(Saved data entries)
::::

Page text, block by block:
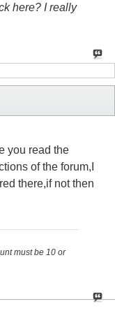
here? I really
you read the
of the forum,I
there,if not then
must be 10 or
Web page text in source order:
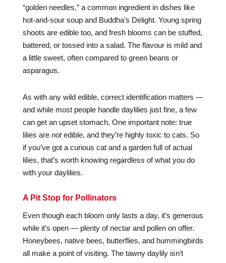
“golden needles,” a common ingredient in dishes like
hot-and-sour soup and Buddha’s Delight. Young spring
shoots are edible too, and fresh blooms can be stuffed,
battered, or tossed into a salad. The flavour is mild and
a little sweet, often compared to green beans or
asparagus.
As with any wild edible, correct identification matters —
and while most people handle daylilies just fine, a few
can get an upset stomach. One important note: true
lilies are notedible, and they’re highly toxic to cats. So
if you’ve got a curious cat and a garden full of actual
lilies, that’s worth knowing regardless of what you do
with your daylilies.
A Pit Stop for Pollinators
Even though each bloom only lasts a day, it’s generous
while it’s open — plenty of nectar and pollen on offer.
Honeybees, native bees, butterflies, and hummingbirds
all make a point of visiting. The tawny daylily isn’t
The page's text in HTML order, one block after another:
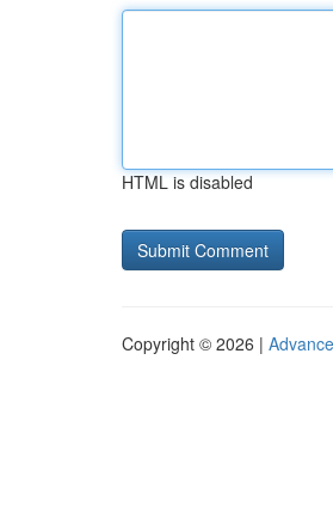
HTML is disabled
Copyright © 2026 |
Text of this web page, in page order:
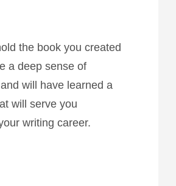
the book you created
a deep sense of
will have learned a
will serve you
writing career.
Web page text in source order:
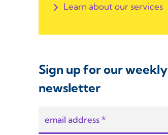
Learn about our services
Sign up for our weekly
newsletter
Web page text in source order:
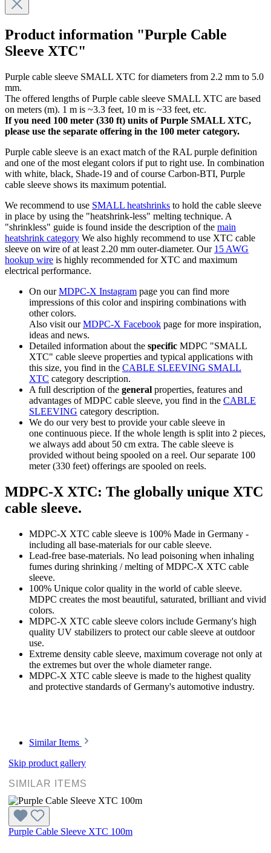
Product information "Purple Cable
Sleeve XTC"
Purple cable sleeve SMALL XTC for diameters from 2.2 mm to 5.0
mm.
The offered lengths of Purple cable sleeve SMALL XTC are based
on meters (m). 1 m is ~3.3 feet, 10 m is ~33 feet, etc.
If you need 100 meter (330 ft) units of Purple SMALL XTC,
please use the separate offering in the 100 meter category.
Purple cable sleeve is an exact match of the RAL purple definition
and one of the most elegant colors if put to right use. In combination
with white, black, Shade-19 and of course Carbon-BTI, Purple
cable sleeve shows its maximum potential.
We recommend to use SMALL heatshrinks to hold the cable sleeve
in place by using the "heatshrink-less" melting technique. A
"shrinkless" guide is found inside the description of the main
heatshrink category We also highly recommend to use XTC cable
sleeve on wire of at least 2.20 mm outer-diameter. Our 15 AWG
hookup wire is highly recommended for XTC and maximum
electrical performance.
On ourMDPC-X Instagram page you can find more
impressions of this color and inspiring combinations with
other colors.
Also visit ourMDPC-X Facebook page for more inspiration,
ideas and news.
Detailed information about the specific MDPC "SMALL
XTC" cable sleeve properties and typical applications with
this size, you find in the CABLE SLEEVING SMALL
XTC category description.
A full description of the general properties, features and
advantages of MDPC cable sleeve, you find in the CABLE
SLEEVING category description.
We do our very best to provide your cable sleeve in
one continuous piece. If the whole length is split into 2 pieces,
we always add about 50 cm extra. The cable sleeve is
provided without being spooled on a reel. Our separate 100
meter (330 feet) offerings are spooled on reels.
MDPC-X XTC: The globally unique XTC
cable sleeve.
MDPC-X XTC cable sleeve is 100% Made in Germany -
including all base-materials for our cable sleeve.
Lead-free base-materials. No lead poisoning when inhaling
fumes during shrinking / melting of MDPC-X XTC cable
sleeve.
100% Unique color quality in the world of cable sleeve.
MDPC creates the most beautiful, saturated, brilliant and vivid
colors.
MDPC-X XTC cable sleeve colors include Germany's high
quality UV stabilizers to protect our cable sleeve at outdoor
use.
Extreme density cable sleeve, maximum coverage not only at
the extremes but over the whole diameter range.
MDPC-X XTC cable sleeve is made to the highest quality
and protective standards of Germany's automotive industry.
Similar Items
Skip product gallery
SIMILAR ITEMS
Purple Cable Sleeve XTC 100m
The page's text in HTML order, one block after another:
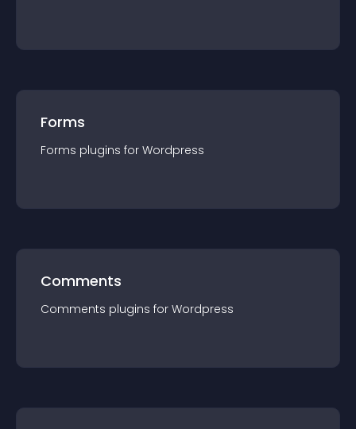
Forms
Forms plugins for Wordpress
Comments
Comments plugins for Wordpress
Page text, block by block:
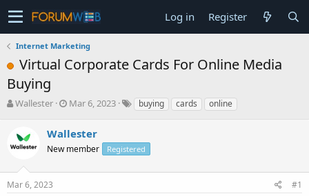
Log in Register
Internet Marketing
Virtual Corporate Cards For Online Media
Buying
T
e
a
s
t
Wallester
S
a
r
t
a
Mar 6, 2023 buying cards online
Wallester
New member Registered
Mar 6, 2023 #1
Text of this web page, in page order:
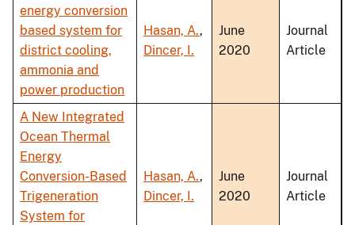
energy conversion
based system for
district cooling,
ammonia and
power production
Hasan, A.,
Dincer, I.
June
2020
Journal
Article
A New Integrated
Ocean Thermal
Energy
Conversion-Based
Trigeneration
System for
Hasan, A.,
Dincer, I.
June
2020
Journal
Article
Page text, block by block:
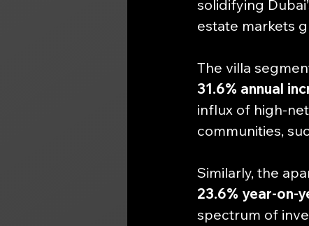
solidifying
estate markets
The villa
31.6% annual
influx of high-
communities,
Similarly, the
23.6% year-on-
spectrum of
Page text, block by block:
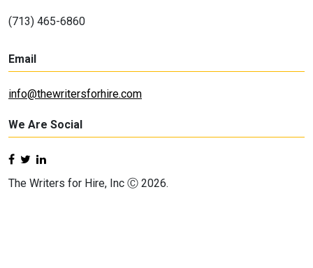
(713) 465-6860
Email
info@thewritersforhire.com
We Are Social
The Writers for Hire, Inc Ⓒ 2026.
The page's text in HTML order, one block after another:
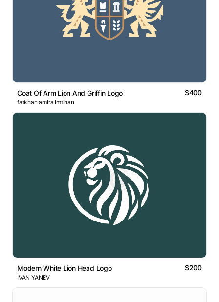
Coat Of Arm Lion And Griffin Logo $400
fatkhan amira imtihan
Modern White Lion Head Logo $200
IVAN YANEV
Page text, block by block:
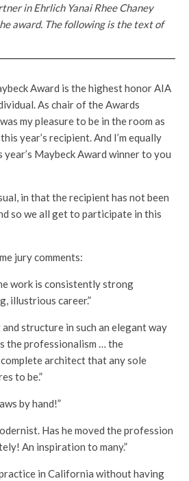
in Ehrlich Yanai Rhee Chaney
award. The following is the text of
Award is the highest honor AIA
As chair of the Awards
my pleasure to be in the room as
year’s recipient. And I’m equally
Maybeck Award winner to you
in that the recipient has not been
so we all get to participate in this
jury comments:
work is consistently strong
illustrious career.”
and structure in such an elegant way
the professionalism … the
complete architect that any sole
to be.”
by hand!”
Has he moved the profession
An inspiration to many.”
in California without having
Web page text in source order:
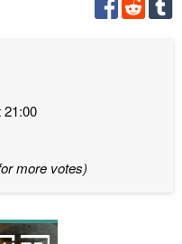
21:00
more votes)
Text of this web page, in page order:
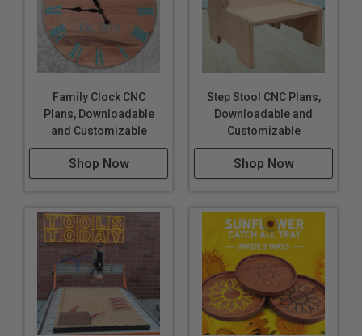
Family Clock CNC
Plans, Downloadable
and Customizable
Shop Now
Step Stool CNC Plans,
Downloadable and
Customizable
Shop Now
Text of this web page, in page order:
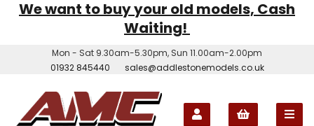
We want to buy your old models, Cash
Waiting!
Mon - Sat 9.30am-5.30pm, Sun 11.00am-2.00pm
01932 845440
sales@addlestonemodels.co.uk
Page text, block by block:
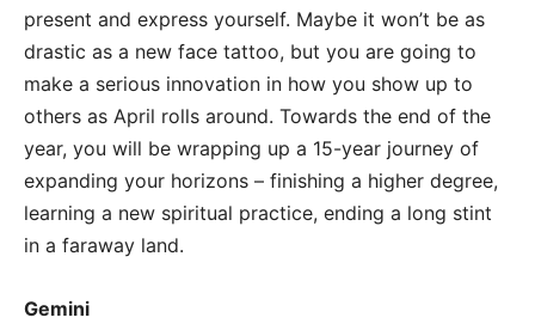
present and express yourself. Maybe it won’t be as
drastic as a new face tattoo, but you are going to
make a serious innovation in how you show up to
others as April rolls around. Towards the end of the
year, you will be wrapping up a 15-year journey of
expanding your horizons – finishing a higher degree,
learning a new spiritual practice, ending a long stint
in a faraway land.
Gemini
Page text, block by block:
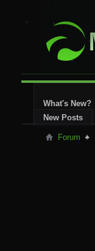
What's New?
New Posts
Forum
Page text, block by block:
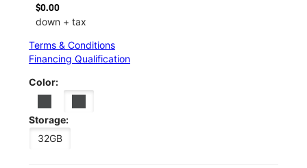
$0.00
down + tax
Terms & Conditions
Financing Qualification
Color:
Storage:
32GB
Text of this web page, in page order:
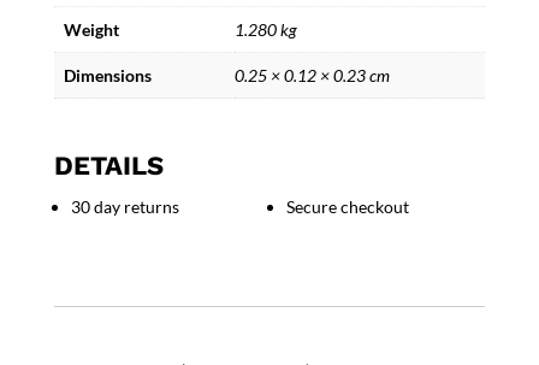
Duck
Sculpture
quantity
Weight 1.280 kg
Dimensions 0.25 × 0.12 × 0.23 cm
DETAILS
30 day returns Secure checkout
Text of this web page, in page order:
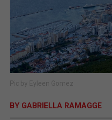
OPINION &
Pic by Eyleen Gomez
BY GABRIELLA RAMAGGE
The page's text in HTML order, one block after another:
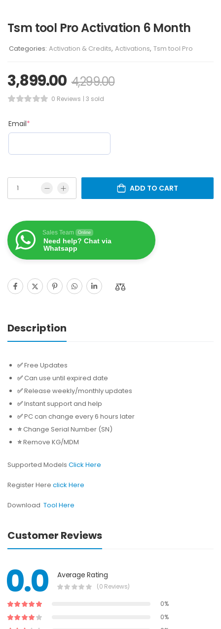
Tsm tool Pro Activation 6 Month
Categories: Activation & Credits, Activations, Tsm tool Pro
3,899.00 4,299.00
0 Reviews 3 sold
Email*
ADD TO CART
Sales Team Online
Need help? Chat via
Whatsapp
Description
✅Free Updates
✅Can use until expired date
✅Release weekly/monthly updates
✅Instant support and help
✅PC can change every 6 hours later
⭐️Change Serial Number (SN)
⭐️Remove KG/MDM
Supported Models Click Here
Register Here click Here
Download Tool Here
Customer Reviews
0.0 Average Rating
(0 Reviews)
0%
0%
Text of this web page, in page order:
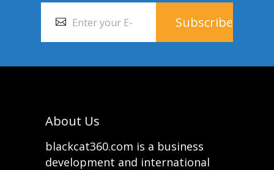
About Us
blackcat360.com is a business
development and international
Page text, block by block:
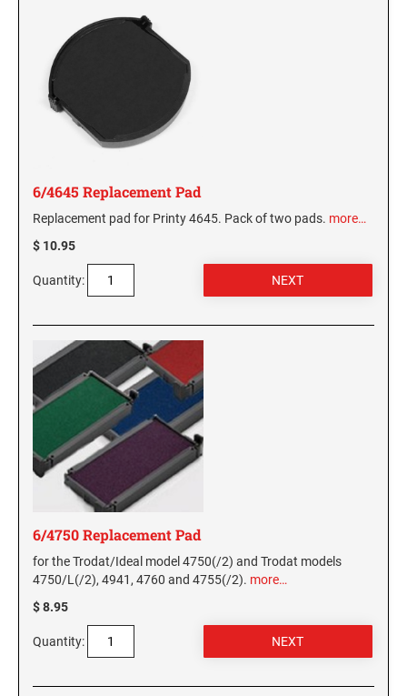
6/4645 Replacement Pad
Replacement pad for Printy 4645. Pack of two pads. more…
$ 10.95
Quantity:
6/4750 Replacement Pad
for the Trodat/Ideal model 4750(/2) and Trodat models
4750/L(/2), 4941, 4760 and 4755(/2). more…
$ 8.95
Quantity:
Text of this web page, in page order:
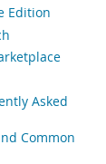
Edition
Asked
Common
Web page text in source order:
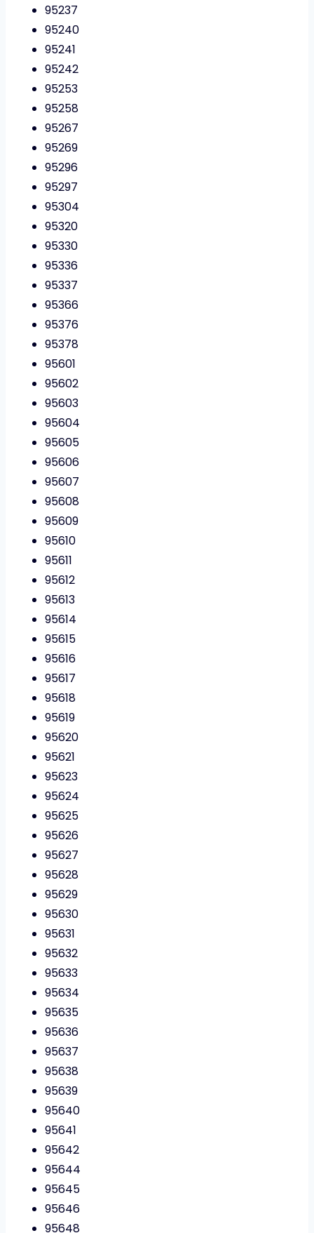
95237
95240
95241
95242
95253
95258
95267
95269
95296
95297
95304
95320
95330
95336
95337
95366
95376
95378
95601
95602
95603
95604
95605
95606
95607
95608
95609
95610
95611
95612
95613
95614
95615
95616
95617
95618
95619
95620
95621
95623
95624
95625
95626
95627
95628
95629
95630
95631
95632
95633
95634
95635
95636
95637
95638
95639
95640
95641
95642
95644
95645
95646
95648

::::

- Directions
Only a number is wanted here: the tally of lines in the entries that include the word "highly".

- Written response
3